Я согласился: «Да». Немного погодя он спросил:
– Кого хороните? Мать?
Я опять сказал:
– Да.
– Старая была?
Я ответил:
– Не очень. – Я не знал в точности, сколько маме лет.
Факельщик умолк. Обернувшись, я увидел, что Перес отстал шагов на сто. Он старался догнать нас и торопливо ковылял, размахивая шляпой. Я посмотрел также на директора. Он вышагивал с большим достоинством, не делая ни одного лишнего жеста.

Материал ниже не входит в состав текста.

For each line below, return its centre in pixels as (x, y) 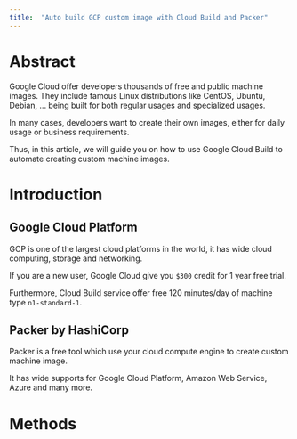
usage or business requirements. (69, 132)
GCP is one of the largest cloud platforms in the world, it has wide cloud (141, 248)
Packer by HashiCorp (69, 330)
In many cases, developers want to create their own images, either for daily (147, 122)
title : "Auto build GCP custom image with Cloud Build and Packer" (139, 17)
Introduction (56, 195)
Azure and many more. (51, 387)
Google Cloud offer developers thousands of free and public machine (136, 86)
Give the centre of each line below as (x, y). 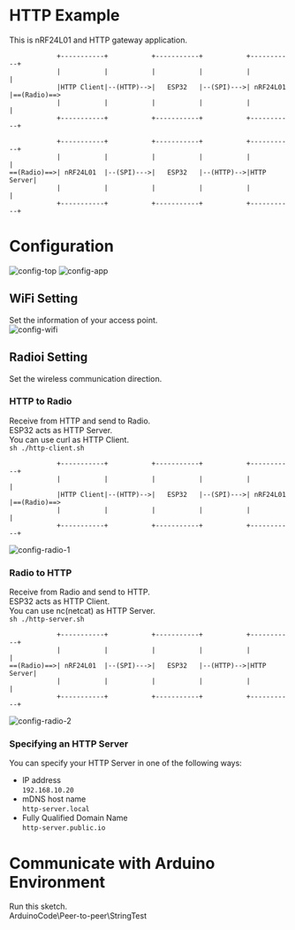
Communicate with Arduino (112, 863)
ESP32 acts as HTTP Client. (60, 601)
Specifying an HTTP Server (69, 744)
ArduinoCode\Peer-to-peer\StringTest (78, 916)
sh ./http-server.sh (47, 620)
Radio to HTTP (41, 572)
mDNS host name (54, 799)
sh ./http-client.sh (47, 448)

У него выступили на лбу капли пота, но он не вытирал их.
Мне казалось, что процессия движется еще быстрее. Вокруг была все та же долина, залитая солнечным светом. Сверкание неба было просто нестерпимым. Некоторое время мы шли по недавно отремонтированному отрезку шоссе. Солнце расплавило асфальт. Ноги вязли в нем, оставляли глубокие следы в его блестящей мякоти. Над катафалком покачивался клеенчатый цилиндр кучера, как будто сделанный из этой черной смолы. У меня немного кружилась голова – вверху синева неба и белые облака, внизу – чернота, только разных оттенков: развороченная липкая чернота асфальта, тусклая чернота траурной одежды, блестящая чернота лакированного катафалка. А тут еще солнце, запах кожи и конского навоза от упряжки, тянувшей катафалк, запах лака, запах ладана, усталость после бессонной ночи – право, у меня все поплыло в глазах и в мыслях. Я еще раз обернулся, и мне показалось, что Перес где-то далеко-далеко в дымке знойного дня, а потом он совсем исчез. Я поискал его взглядом и увидел, что он сошел с дороги и идет полем. Впереди, как я заметил, дорога делала поворот. Я понял, что Перес, хорошо зная местность, пошел кратчайшим путем, желая догнать нас. На повороте ему это удалось. Потом мы опять его потеряли. Он снова пошел полем – и так было несколько раз. А я чувствовал, как у меня от прилива крови стучит в висках.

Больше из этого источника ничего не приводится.